What is the recommended dose and frequency of Budesonide (Pulmicort)?

Medical Advisory BoardAll articles are reviewed for accuracy by our Medical Advisory Board
Educational purpose only • Exercise caution as content is pending human review
Article Review Status
Submitted
Under Review
Approved

Last updated: April 23, 2025View editorial policy

Personalize

Help us tailor your experience

Which best describes you? Your choice helps us use language that's most understandable for you.

From the Guidelines

Pulmicort (budesonide) should be prescribed at a dose of 1 mg, twice daily for 7 days in children aged 0 to 4 years with respiratory tract infection-associated symptoms, as recommended by the Expert Panel 1.

Key Considerations

  • The dose and frequency of Pulmicort may vary depending on the patient's age, condition severity, and response to therapy, as noted in the guidelines for asthma management 1.
  • For children under 4 years of age, budesonide nebulizer suspension is the only ICS with FDA-approved labeling, and the dose may be administered 2 times daily 1.
  • It is essential to monitor the patient's response to therapy and adjust the dose accordingly to minimize potential side effects, such as growth effects in children 1.

Administration Technique

  • The medication should be inhaled using the proper technique: exhale fully, place the inhaler in your mouth, inhale deeply, hold your breath for 10 seconds, then exhale slowly.
  • Rinse your mouth with water after each use to prevent oral thrush.

Important Notes

  • Pulmicort is a corticosteroid that works by reducing inflammation in the airways, making breathing easier.
  • It's crucial to use Pulmicort regularly as prescribed, even when feeling well, as it's a controller medication that prevents symptoms rather than providing immediate relief.
  • Results typically begin within 24 hours, but full benefits may take 1-2 weeks.
  • If you're also using a rescue inhaler, use it before Pulmicort and wait 5-10 minutes between medications.

From the FDA Drug Label

The efficacy of budesonide inhalation suspension at doses of 0.25 mg, 0.5 mg, and 1 mg once daily was evaluated in 344 pediatric patients, 12 months to 8 years of age, with mild to moderate persistent asthma The efficacy of budesonide inhalation suspension at doses of 0.25 mg and 0.5 mg twice daily was evaluated in 133 pediatric asthma patients, 4 to 8 years of age, previously maintained on inhaled corticosteroids The evidence supports the efficacy of the same nominal dose of budesonide inhalation suspension administered on either a once daily or twice-daily schedule. When all measures are considered together, the evidence is stronger for twice-daily dosing [see Dosage and Administration (2)]

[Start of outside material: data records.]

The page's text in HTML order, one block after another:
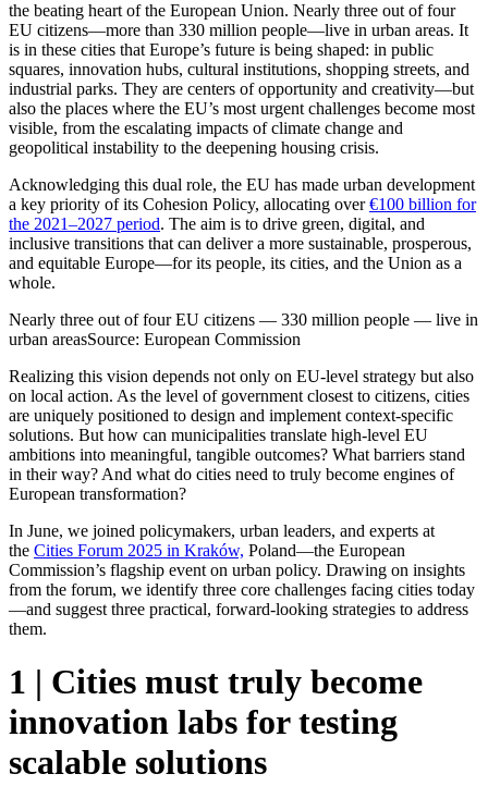
the beating heart of the European Union. Nearly three out of four
EU citizens—more than 330 million people—live in urban areas. It
is in these cities that Europe’s future is being shaped: in public
squares, innovation hubs, cultural institutions, shopping streets, and
industrial parks. They are centers of opportunity and creativity—but
also the places where the EU’s most urgent challenges become most
visible, from the escalating impacts of climate change and
geopolitical instability to the deepening housing crisis.
Acknowledging this dual role, the EU has made urban development
a key priority of its Cohesion Policy, allocating over€100 billion for
the 2021–2027 period. The aim is to drive green, digital, and
inclusive transitions that can deliver a more sustainable, prosperous,
and equitable Europe—for its people, its cities, and the Union as a
whole.
Nearly three out of four EU citizens — 330 million people — live in
urban areasSource: European Commission
Realizing this vision depends not only on EU-level strategy but also
on local action. As the level of government closest to citizens, cities
are uniquely positioned to design and implement context-specific
solutions. But how can municipalities translate high-level EU
ambitions into meaningful, tangible outcomes? What barriers stand
in their way? And what do cities need to truly become engines of
European transformation?
In June, we joined policymakers, urban leaders, and experts at
the Cities Forum 2025 in Kraków, Poland—the European
Commission’s flagship event on urban policy. Drawing on insights
from the forum, we identify three core challenges facing cities today
—and suggest three practical, forward-looking strategies to address
them.
1 | Cities must truly become
innovation labs for testing
scalable solutions
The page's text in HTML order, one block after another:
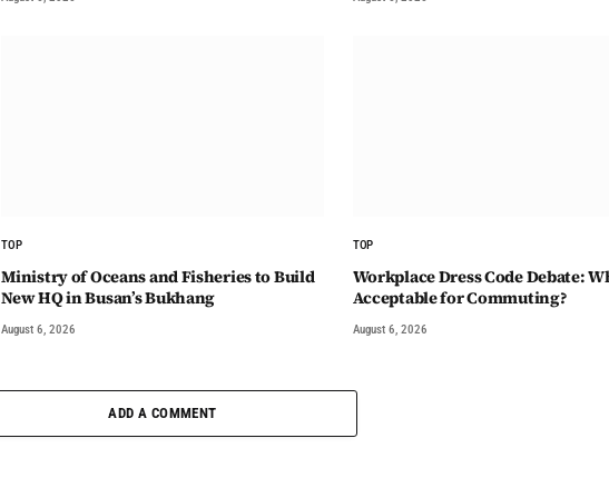
TOP
Ministry of Oceans and Fisheries to Build
New HQ in Busan’s Bukhang
August 6, 2026
TOP
Workplace Dress Code Debate:
Acceptable for Commuting?
August 6, 2026
ADD A COMMENT
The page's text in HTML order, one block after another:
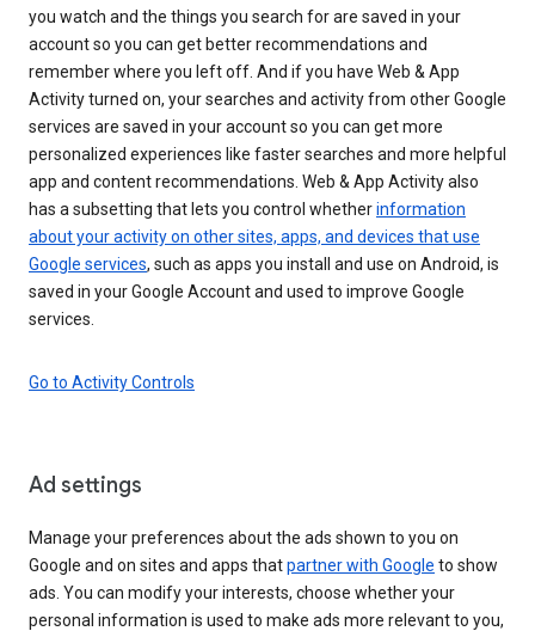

The recommended dose and frequency of Pulmicort (budesonide) are:

  • 0.25 mg to 0.5 mg twice daily for patients previously maintained on inhaled corticosteroids
  • 0.25 mg to 1 mg once daily or 0.25 mg to 0.5 mg twice daily for patients not previously receiving inhaled corticosteroids The dose and frequency may vary depending on the patient's response and the severity of their asthma 2.

From the Research

Pulmicort Dose and Frequency

  • The recommended dose and frequency of Pulmicort (budesonide) may vary depending on the severity of asthma and the patient's response to treatment 3.
  • For adults and children with mild to severe persistent asthma, the dose range of Pulmicort is 100-800 microg twice daily 3.
  • Studies have shown that Pulmicort is effective in improving lung function and reducing symptoms of asthma when used at a dose of 160-320 microg twice daily 4, 5.
  • The frequency of Pulmicort administration is typically twice daily, with some studies suggesting that a single inhaler combination product containing budesonide and formoterol can provide 24 hours of improvement in lung function 6.
  • It is recommended to start with a low dose and gradually increase as needed to achieve optimal control of asthma symptoms 7.
  • The duration of treatment before initiating dose reduction has not been fully established, but it is recommended to reduce the dose of inhaled steroids once asthma is under full control 7.

Professional Medical Disclaimer

This information is intended for healthcare professionals. Any medical decision-making should rely on clinical judgment and independently verified information. The content provided herein does not replace professional discretion and should be considered supplementary to established clinical guidelines. Healthcare providers should verify all information against primary literature and current practice standards before application in patient care. Dr.Oracle assumes no liability for clinical decisions based on this content.

Have a follow-up question?

Our Medical A.I. is used by practicing medical doctors at top research institutions around the world. Ask any follow up question and get world-class guideline-backed answers instantly.